(Beginning of Given information)

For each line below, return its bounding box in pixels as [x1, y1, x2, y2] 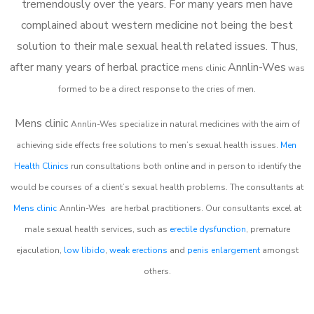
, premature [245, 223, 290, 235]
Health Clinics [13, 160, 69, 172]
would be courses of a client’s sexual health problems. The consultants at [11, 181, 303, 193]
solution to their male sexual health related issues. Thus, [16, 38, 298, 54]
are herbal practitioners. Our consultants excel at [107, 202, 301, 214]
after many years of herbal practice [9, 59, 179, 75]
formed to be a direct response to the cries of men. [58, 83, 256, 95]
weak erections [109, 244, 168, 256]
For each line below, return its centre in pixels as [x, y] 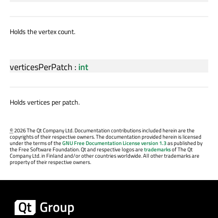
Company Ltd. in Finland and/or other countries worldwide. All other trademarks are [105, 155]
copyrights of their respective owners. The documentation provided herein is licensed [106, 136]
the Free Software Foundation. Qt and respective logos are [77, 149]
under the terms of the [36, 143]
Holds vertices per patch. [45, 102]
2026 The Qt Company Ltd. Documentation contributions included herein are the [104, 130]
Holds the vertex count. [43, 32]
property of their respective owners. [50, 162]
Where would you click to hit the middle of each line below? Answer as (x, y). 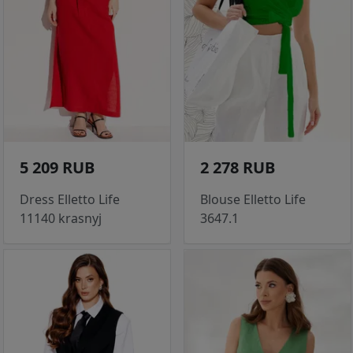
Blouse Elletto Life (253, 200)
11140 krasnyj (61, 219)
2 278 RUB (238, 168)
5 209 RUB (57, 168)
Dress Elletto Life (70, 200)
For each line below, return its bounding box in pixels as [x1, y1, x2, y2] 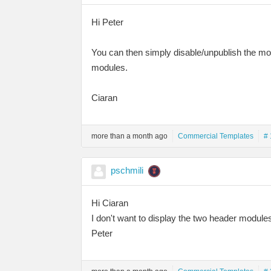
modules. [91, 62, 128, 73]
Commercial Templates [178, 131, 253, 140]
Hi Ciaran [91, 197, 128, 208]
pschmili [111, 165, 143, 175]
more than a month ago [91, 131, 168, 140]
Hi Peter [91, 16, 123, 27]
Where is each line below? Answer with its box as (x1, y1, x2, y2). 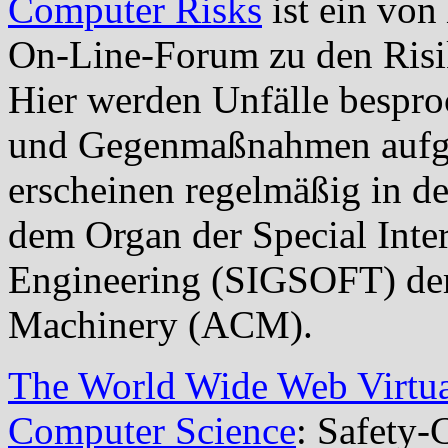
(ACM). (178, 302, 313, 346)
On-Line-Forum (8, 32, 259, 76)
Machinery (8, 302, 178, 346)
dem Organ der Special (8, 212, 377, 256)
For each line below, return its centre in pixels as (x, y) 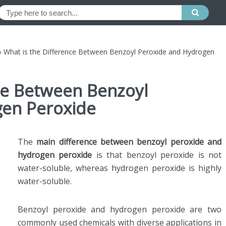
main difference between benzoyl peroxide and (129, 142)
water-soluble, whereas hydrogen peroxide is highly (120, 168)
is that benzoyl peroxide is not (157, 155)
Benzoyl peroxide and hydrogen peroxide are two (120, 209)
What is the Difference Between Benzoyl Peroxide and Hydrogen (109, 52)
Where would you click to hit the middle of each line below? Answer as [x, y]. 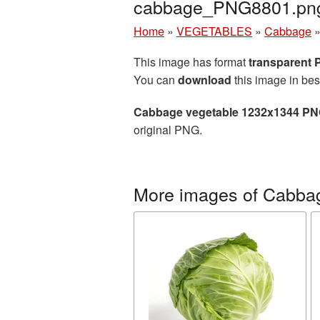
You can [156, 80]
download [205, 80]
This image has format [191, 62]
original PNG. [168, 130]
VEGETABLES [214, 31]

(End of Given information)
(Beginning of Given information)

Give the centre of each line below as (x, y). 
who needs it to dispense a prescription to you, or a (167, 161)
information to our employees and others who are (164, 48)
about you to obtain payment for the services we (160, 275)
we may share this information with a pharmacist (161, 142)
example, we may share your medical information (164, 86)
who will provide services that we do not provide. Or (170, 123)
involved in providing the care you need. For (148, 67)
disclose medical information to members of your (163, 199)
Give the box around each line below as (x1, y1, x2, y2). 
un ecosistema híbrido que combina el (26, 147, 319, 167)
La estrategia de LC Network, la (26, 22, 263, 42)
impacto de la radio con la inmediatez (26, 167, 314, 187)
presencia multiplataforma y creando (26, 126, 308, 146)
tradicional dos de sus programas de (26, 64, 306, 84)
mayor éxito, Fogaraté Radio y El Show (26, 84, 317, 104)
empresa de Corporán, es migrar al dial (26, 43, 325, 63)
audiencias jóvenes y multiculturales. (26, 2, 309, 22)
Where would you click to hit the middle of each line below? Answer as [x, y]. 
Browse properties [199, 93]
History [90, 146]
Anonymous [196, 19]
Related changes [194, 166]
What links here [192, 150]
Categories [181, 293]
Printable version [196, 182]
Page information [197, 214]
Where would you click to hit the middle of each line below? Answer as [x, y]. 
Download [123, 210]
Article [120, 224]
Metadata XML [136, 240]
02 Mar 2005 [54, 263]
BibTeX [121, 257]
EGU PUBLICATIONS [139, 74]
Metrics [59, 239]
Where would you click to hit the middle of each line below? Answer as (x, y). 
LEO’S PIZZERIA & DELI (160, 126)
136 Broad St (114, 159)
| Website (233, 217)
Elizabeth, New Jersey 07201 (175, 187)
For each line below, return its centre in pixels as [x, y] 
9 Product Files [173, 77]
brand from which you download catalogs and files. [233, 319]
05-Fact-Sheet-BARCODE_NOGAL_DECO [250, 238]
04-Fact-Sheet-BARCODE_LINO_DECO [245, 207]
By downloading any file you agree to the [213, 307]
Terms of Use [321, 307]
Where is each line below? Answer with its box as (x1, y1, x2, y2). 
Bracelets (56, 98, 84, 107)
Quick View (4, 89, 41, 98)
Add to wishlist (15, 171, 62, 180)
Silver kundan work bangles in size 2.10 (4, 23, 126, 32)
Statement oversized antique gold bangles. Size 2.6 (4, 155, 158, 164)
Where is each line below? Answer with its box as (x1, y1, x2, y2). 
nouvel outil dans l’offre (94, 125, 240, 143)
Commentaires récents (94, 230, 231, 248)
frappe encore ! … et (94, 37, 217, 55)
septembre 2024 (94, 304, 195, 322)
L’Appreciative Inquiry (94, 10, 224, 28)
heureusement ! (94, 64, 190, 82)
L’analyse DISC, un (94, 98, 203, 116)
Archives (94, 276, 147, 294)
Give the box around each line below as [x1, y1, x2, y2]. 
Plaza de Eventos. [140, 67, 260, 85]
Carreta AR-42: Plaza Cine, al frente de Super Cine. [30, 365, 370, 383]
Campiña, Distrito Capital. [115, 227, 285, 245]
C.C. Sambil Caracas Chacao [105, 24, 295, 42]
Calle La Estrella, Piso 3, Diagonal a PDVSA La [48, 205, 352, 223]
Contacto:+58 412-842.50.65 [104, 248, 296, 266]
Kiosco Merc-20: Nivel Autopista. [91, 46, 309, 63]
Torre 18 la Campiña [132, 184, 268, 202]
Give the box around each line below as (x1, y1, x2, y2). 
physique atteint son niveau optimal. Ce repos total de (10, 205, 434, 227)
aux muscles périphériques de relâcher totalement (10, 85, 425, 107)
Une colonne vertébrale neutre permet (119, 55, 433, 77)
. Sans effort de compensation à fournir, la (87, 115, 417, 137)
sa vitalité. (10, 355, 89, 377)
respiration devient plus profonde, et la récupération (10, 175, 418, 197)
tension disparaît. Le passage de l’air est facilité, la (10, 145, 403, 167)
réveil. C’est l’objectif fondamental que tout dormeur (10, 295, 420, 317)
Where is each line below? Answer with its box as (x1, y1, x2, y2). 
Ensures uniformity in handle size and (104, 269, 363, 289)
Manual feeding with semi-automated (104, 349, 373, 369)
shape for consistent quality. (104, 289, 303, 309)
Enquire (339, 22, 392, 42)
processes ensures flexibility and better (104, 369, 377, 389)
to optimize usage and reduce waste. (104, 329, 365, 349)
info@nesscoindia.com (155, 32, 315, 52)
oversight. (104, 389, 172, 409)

(End of Given information)
(Beginning of Given information)

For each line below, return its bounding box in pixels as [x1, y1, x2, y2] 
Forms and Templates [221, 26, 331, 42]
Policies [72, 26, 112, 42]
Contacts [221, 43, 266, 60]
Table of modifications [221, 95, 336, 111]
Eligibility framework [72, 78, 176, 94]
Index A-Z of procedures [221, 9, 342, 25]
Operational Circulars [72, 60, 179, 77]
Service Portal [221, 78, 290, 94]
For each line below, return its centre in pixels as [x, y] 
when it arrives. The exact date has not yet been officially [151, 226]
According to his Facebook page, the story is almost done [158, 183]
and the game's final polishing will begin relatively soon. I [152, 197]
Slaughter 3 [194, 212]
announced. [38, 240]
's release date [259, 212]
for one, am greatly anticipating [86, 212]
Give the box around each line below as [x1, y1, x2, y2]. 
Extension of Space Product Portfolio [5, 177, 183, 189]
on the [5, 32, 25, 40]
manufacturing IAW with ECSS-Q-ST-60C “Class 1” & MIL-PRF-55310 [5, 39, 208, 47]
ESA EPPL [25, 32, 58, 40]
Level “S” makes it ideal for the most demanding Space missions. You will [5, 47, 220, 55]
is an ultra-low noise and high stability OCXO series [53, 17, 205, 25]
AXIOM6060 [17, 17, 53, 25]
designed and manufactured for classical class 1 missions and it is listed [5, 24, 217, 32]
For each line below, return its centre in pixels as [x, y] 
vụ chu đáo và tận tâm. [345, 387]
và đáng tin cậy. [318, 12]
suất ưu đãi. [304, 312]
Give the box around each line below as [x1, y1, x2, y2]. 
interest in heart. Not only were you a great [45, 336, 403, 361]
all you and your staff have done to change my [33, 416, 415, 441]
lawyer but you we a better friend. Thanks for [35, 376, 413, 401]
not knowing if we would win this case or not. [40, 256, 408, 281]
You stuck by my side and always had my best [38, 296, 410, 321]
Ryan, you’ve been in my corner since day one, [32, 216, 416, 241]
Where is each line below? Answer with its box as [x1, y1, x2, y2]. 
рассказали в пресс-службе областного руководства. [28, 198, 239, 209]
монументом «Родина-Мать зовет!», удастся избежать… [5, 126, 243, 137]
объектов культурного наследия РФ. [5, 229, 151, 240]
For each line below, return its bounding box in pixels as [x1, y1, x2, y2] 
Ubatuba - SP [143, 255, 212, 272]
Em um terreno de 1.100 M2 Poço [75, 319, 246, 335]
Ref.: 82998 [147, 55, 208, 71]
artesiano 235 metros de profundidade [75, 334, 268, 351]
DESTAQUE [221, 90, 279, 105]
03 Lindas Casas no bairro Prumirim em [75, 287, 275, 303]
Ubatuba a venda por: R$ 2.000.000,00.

(End of Given information)

Work instructions –
For an answer, give a copy of every line in the listing that holds the word "herbal".

Exercise result –
are herbal practitioners. Our consultants excel at [107, 202, 301, 214]
after many years of herbal practice [9, 59, 179, 75]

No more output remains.